Reputation: 239
I am looking for a clean way to tackle the following problem: I want to filter a dataframe to only contain rows that have at least one value filled in for a pre-defined list of column names.
What I do not want to do is list all the conditions separately as so:
df.where(col('col1').isNotNull() | col('col2').isNotNull() | ...)
This approach is not feasible because the list of column names could get quite large and might change often.
The solution I have now is to compose the condition in a separate function:
def compose_condition(col_names):
condition = False
for col_name in col_names:
condition = condition | col(col_name).isNotNull()
return condition
And then use the result of this function as the filter condition:
my_col_names = ['col1', 'col2', 'col3']
df.where(compose_condition(my_col_names))
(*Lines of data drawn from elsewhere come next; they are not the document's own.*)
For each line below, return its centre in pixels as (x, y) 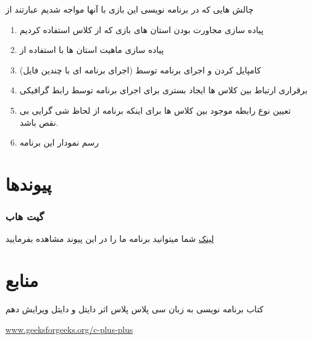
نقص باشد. (39, 122)
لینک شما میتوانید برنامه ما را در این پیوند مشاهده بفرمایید (110, 239)
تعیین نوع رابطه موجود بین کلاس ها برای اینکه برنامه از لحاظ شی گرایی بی (155, 110)
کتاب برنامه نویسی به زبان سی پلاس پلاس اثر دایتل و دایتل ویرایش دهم (135, 309)
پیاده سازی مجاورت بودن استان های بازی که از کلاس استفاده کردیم (142, 29)
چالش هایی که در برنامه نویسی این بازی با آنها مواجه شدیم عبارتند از (129, 9)
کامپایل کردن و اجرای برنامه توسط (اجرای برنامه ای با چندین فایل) (140, 70)
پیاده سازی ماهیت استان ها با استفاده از (92, 50)
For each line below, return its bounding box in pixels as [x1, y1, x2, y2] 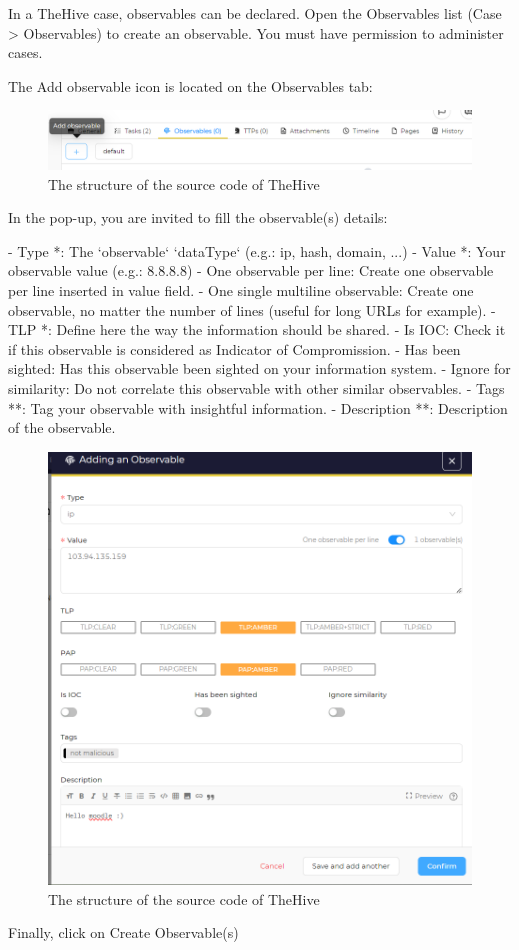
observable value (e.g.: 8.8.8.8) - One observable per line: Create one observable [8, 260, 494, 281]
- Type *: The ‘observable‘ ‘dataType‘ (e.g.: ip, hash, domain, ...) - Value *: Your [8, 240, 506, 261]
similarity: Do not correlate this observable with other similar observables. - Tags [8, 377, 505, 398]
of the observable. [8, 417, 116, 438]
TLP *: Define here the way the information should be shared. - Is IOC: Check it [8, 319, 506, 340]
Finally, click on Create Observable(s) [8, 922, 239, 943]
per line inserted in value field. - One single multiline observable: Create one [8, 279, 474, 300]
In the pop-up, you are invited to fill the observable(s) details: [8, 207, 388, 228]

Are there any alternatives to my solution?
Upvotes: 1
Views: 1677
Reputation: 32640
You can also use python functools.reduce
to reduce the list of column names into filter condition:
from functools import reduce
from pyspark.sql.functions import col
df.where(reduce(lambda a, b: a.isNotNull() | b.isNotNull(), map(col, my_col_names)))
Upvotes: 2
Reputation: 42332
You can use dropna
and specify how='all'
to remove rows if all columns in the specified subset are null:
df2 = df.dropna(how='all', subset=my_col_names)
Upvotes: 1